▶ WHAT THE EXERCISE ASKS
Copy out each line of the material below that holds the string "image".

= = = =

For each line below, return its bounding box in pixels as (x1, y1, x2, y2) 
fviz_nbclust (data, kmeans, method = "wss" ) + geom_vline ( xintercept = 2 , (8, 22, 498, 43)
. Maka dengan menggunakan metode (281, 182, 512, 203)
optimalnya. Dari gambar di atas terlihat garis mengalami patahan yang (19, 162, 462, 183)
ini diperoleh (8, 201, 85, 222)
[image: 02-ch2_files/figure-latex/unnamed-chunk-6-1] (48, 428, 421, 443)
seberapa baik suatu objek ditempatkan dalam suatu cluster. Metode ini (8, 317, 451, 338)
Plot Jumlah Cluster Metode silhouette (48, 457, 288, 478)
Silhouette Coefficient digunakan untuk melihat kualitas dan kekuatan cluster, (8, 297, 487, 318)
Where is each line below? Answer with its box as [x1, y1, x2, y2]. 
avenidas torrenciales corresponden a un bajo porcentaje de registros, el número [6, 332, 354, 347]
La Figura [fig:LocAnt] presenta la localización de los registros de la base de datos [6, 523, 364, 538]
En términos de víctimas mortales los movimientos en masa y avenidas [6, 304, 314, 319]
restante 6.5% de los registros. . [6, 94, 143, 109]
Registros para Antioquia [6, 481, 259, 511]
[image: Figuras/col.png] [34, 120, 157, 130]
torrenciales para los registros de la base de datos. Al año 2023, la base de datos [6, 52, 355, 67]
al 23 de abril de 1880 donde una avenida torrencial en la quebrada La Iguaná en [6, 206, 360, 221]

= = = =

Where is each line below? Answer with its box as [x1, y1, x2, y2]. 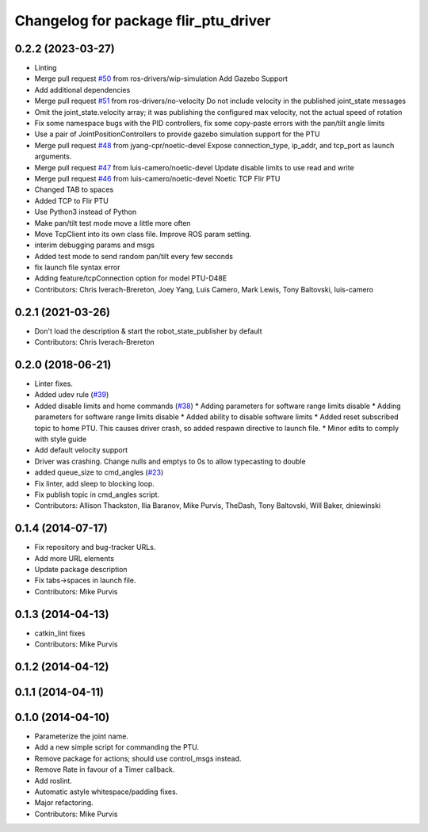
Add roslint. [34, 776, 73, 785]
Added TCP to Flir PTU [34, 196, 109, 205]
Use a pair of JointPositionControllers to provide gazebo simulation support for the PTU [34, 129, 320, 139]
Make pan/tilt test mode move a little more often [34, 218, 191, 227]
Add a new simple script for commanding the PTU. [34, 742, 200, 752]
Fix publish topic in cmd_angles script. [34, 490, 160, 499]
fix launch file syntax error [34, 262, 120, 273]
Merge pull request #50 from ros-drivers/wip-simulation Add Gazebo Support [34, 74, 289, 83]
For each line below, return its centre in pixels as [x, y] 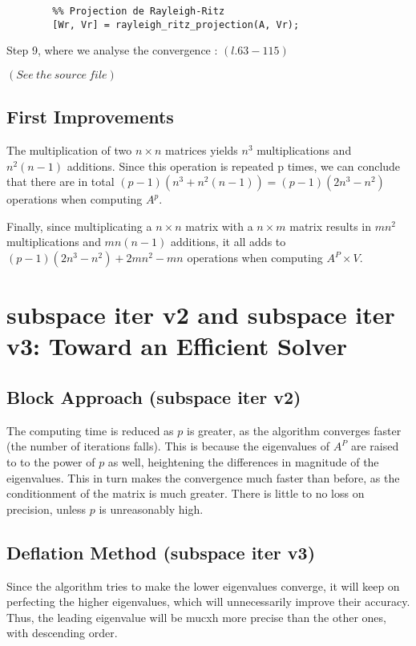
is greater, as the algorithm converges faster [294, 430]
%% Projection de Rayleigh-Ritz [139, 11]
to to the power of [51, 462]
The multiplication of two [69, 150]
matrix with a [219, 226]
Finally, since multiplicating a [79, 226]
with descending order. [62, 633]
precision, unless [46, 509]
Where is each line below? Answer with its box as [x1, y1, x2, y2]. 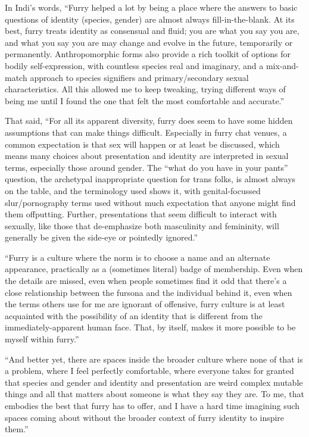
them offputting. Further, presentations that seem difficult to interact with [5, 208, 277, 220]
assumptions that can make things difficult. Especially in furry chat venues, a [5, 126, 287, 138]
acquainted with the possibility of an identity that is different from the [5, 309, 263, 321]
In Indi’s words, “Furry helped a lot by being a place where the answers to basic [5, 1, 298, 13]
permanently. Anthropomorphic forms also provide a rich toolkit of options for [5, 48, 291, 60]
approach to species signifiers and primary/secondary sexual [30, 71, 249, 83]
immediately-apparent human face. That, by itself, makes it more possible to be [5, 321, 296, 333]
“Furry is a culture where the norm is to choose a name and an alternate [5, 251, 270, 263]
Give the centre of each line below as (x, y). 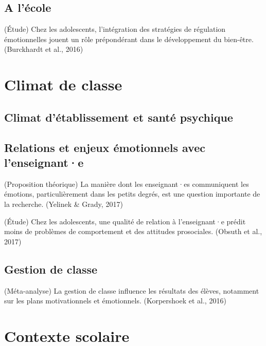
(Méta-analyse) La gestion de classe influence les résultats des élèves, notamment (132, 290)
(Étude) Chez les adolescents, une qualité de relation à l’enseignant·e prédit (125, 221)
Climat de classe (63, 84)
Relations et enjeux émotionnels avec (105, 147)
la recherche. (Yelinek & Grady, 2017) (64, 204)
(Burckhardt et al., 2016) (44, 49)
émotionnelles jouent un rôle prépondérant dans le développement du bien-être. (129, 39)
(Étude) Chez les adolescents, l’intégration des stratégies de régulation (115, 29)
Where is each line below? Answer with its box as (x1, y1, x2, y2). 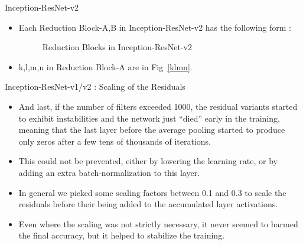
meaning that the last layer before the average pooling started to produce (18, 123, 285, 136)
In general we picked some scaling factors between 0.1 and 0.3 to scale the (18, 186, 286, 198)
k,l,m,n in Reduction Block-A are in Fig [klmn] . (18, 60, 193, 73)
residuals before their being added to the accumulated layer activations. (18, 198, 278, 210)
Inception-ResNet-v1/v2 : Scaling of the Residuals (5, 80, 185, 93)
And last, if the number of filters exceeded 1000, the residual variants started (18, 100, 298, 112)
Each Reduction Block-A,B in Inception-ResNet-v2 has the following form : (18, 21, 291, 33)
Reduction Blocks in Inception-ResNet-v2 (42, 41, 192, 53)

= = = =

▶ RESPONSE
[image: 02-ch2_files/figure-latex/unnamed-chunk-6-1] (48, 428, 421, 443)
[image: Figuras/col.png] [34, 120, 157, 130]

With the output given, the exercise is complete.